ArtiFade: Learning to Generate High-quality Subject from Blemished Images
Shuya Yang, Shaozhe Hao, Yukang Cao, Kwan-Yee K. Wong
TL;DR
ArtiFade tackles blemished subject-driven generation by aligning unblemished and blemished training data and fine-tuning only selective diffusion-model components along with an artifact-free textual embedding. The method constructs paired data of unblemished and blemished images, applies Textual Inversion to obtain blemished embeddings, and optimizes a dedicated artifact-free embedding while fine-tuning cross-attention keys and values to reconstruct clean subject images.
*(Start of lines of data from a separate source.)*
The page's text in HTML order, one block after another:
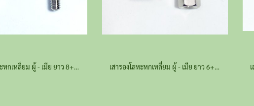
เสารองโลหะหกเหลี่ยม ผู้ - เมีย ยาว 8+5 มม. เสารองโลหะหกเหลี่ยม ผู้ - เมีย ยาว 6+5 มม.
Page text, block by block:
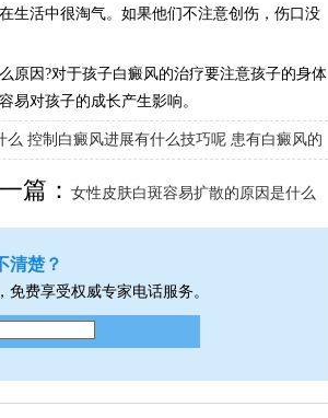
活中很淘气。如果他们不注意创伤，伤口没
因?对于孩子白癜风的治疗要注意孩子的身体
易对孩子的成长产生影响。
么 控制白癜风进展有什么技巧呢 患有白癜风的
篇：女性皮肤白斑容易扩散的原因是什么
呢?
清楚？
费享受权威专家电话服务。
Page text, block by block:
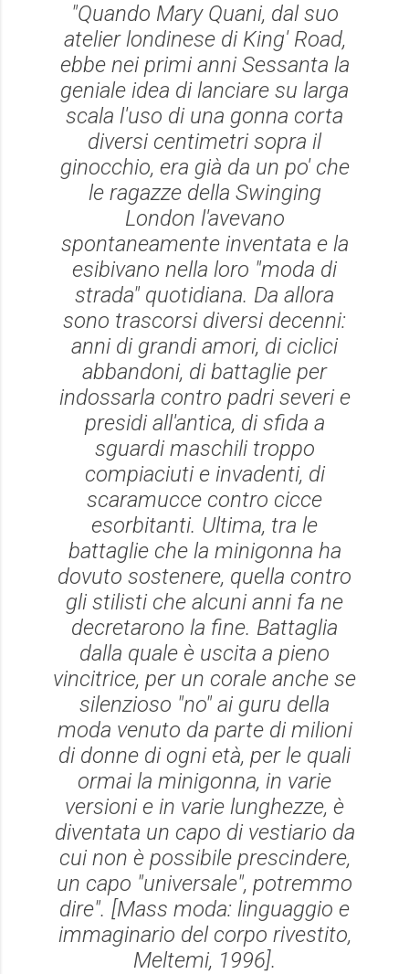
"Quando Mary Quani, dal suo
atelier londinese di King' Road,
ebbe nei primi anni Sessanta la
geniale idea di lanciare su larga
scala l'uso di una gonna corta
diversi centimetri sopra il
ginocchio, era già da un po' che
le ragazze della Swinging
London l'avevano
spontaneamente inventata e la
esibivano nella loro "moda di
strada" quotidiana. Da allora
sono trascorsi diversi decenni:
anni di grandi amori, di ciclici
abbandoni, di battaglie per
indossarla contro padri severi e
presidi all'antica, di sfida a
sguardi maschili troppo
compiaciuti e invadenti, di
scaramucce contro cicce
esorbitanti. Ultima, tra le
battaglie che la minigonna ha
dovuto sostenere, quella contro
gli stilisti che alcuni anni fa ne
decretarono la fine. Battaglia
dalla quale è uscita a pieno
vincitrice, per un corale anche se
silenzioso "no" ai guru della
moda venuto da parte di milioni
di donne di ogni età, per le quali
ormai la minigonna, in varie
versioni e in varie lunghezze, è
diventata un capo di vestiario da
cui non è possibile prescindere,
un capo "universale", potremmo
dire". [Mass moda: linguaggio e
immaginario del corpo rivestito,
Meltemi, 1996].
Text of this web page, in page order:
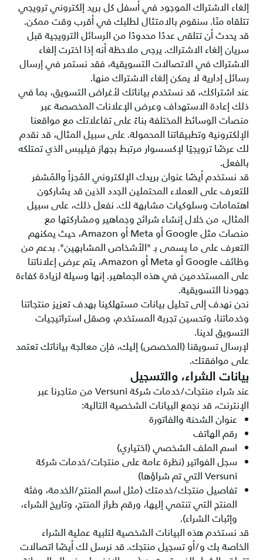
إلغاء الاشتراك الموجود في أسفل كل بريد إلكتروني ترويجي
تتلقاه منّا. سنقوم بالامتثال لطلبك في أقرب وقت ممكن.
قد يحدث أن تتلقى عددًا محدودًا من الرسائل الترويجية قبل
سريان إلغاء الاشتراك. يرجى ملاحظة أنه إذا اخترت إلغاء
الاشتراك في الاتصالات التسويقية، فقد نستمر في إرسال
رسائل إدارية لا يمكن إلغاء الاشتراك منها.
عند اشتراكك، قد نستخدم بياناتك لأغراض التسويق، بما في
ذلك إعادة الاستهداف وعرض الإعلانات المخصصة عبر
منصات الوسائط المختلفة بناءً على تفاعلاتك مع مواقعنا
الإلكترونية وتطبيقاتنا المحمولة. على سبيل المثال، قد نقدم
لك عرضًا ترويجيًا لإكسسوار مرتبط بجهاز فيليبس الذي تمتلكه
بالفعل.
قد نستخدم أيضًا عنوان بريدك الإلكتروني المُجزأ والمُشفر
للتعرف على العملاء المحتملين الجدد الذين قد يشاركون
اهتمامات وسلوكيات مشابهة لك. نفعل ذلك، على سبيل
المثال، من خلال إنشاء شرائح وجماهير ومشاركتها مع
منصات مثل Google أو Meta أو Amazon، حيث يمكنهم
التعرف على ما يسمى بـ "الأشخاص المشابهين". بدعم من
وظائف Google أو Meta أو Amazon، يتم عرض إعلاناتنا
على المستخدمين في هذه الجماهير. إنها وسيلة لزيادة كفاءة
جهودنا التسويقية.
نحن نهدف إلى تحليل بيانات مستهلكينا بهدف تعزيز منتجاتنا
وخدماتنا، وتحسين تجربة المستخدم، وصقل استراتيجيات
التسويق لدينا.
لإرسال تسويقنا (المخصص) إليك، فإن معالجة بياناتك تعتمد
على موافقتك.
بيانات الشراء، والتسجيل
عند شراء منتجات/خدمات شركة Versuni من متاجرنا عبر
الإنترنت، قد نجمع البيانات الشخصية التالية:
عنوان الشحنة والفاتورة
رقم الهاتف
اسم الملف الشخصي (اختياري)
سجل الفواتير (نظرة عامة على منتجات/خدمات شركة
Versuni التي تم شراؤها)
تفاصيل منتجك/خدمتك (مثل اسم المنتج/الخدمة، وفئة
المنتج التي تنتمي إليها، ورقم طراز المنتج، وتاريخ الشراء،
وإثبات الشراء).
قد نستخدم هذه البيانات الشخصية لتلبية عملية الشراء
الخاصة بك و/أو تسجيل منتجك. قد نرسل لك أيضًا اتصالات
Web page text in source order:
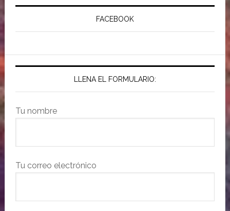
FACEBOOK
LLENA EL FORMULARIO:
Tu nombre
Tu correo electrónico
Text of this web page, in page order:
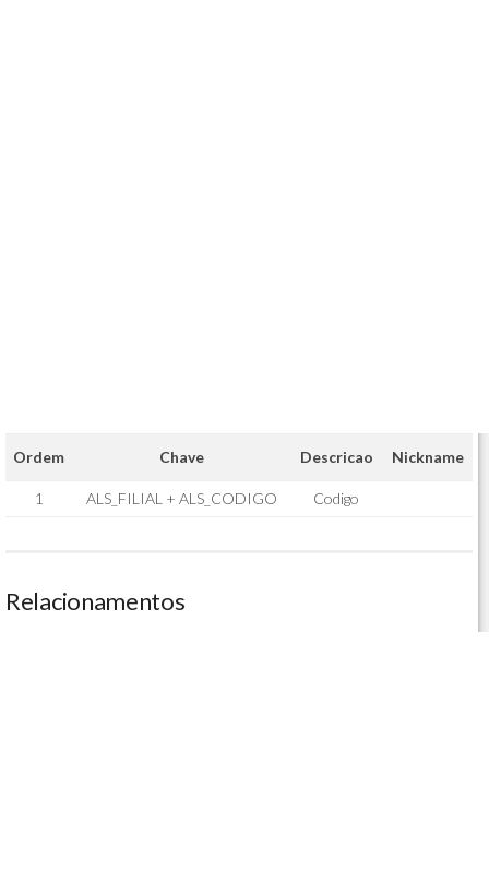
Ordem Chave Descricao Nickname
1 ALS_FILIAL + ALS_CODIGO Codigo
Relacionamentos
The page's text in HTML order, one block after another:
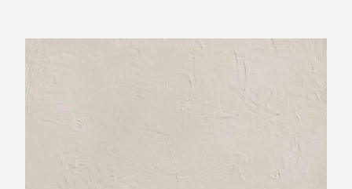
Ariostea Ultra Resine Calce
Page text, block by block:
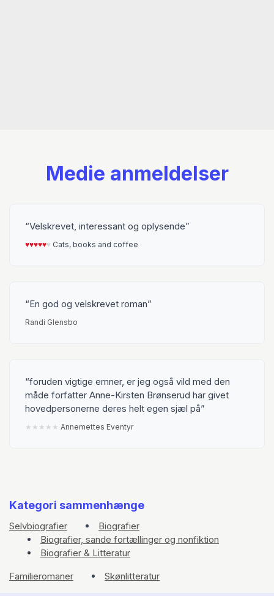
Medie anmeldelser
Velskrevet, interessant og oplysende
♥︎♥︎♥︎♥︎♥︎♥︎ Cats, books and coffee
En god og velskrevet roman
Randi Glensbo
foruden vigtige emner, er jeg også vild med den
måde forfatter Anne-Kirsten Brønserud har givet
hovedpersonerne deres helt egen sjæl på
★ ★ ★ ★ ★ Annemettes Eventyr
Kategori sammenhænge
Selvbiografier
Biografier
Biografier, sande fortællinger og nonfiktion
Biografier & Litteratur
Familieromaner
Skønlitteratur

A bespoke evaluation benchmark and comprehensive experiments demonstrate superior artifact removal and subject fidelity in both in-distribution and out-of-distribution scenarios, including compatibility with DreamBooth via LoRA. The work offers a practical, generalizable solution for real-world image collections containing artifacts such as watermarks, stickers, or adversarial noise, enabling robust subject-driven generation in diverse settings.
Abstract
Subject-driven text-to-image generation has witnessed remarkable advancements in its ability to learn and capture characteristics of a subject using only a limited number of images. However, existing methods commonly rely on high-quality images for training and may struggle to generate reasonable images when the input images are blemished by artifacts. This is primarily attributed to the inadequate capability of current techniques in distinguishing subject-related features from disruptive artifacts. In this paper, we introduce ArtiFade to tackle this issue and successfully generate high-quality artifact-free images from blemished datasets. Specifically, ArtiFade exploits fine-tuning of a pre-trained text-to-image model, aiming to remove artifacts. The elimination of artifacts is achieved by utilizing a specialized dataset that encompasses both unblemished images and their corresponding blemished counterparts during fine-tuning. ArtiFade also ensures the preservation of the original generative capabilities inherent within the diffusion model, thereby enhancing the overall performance of subject-driven methods in generating high-quality and artifact-free images. We further devise evaluation benchmarks tailored for this task. Through extensive qualitative and quantitative experiments, we demonstrate the generalizability of ArtiFade in effective artifact removal under both in-distribution and out-of-distribution scenarios.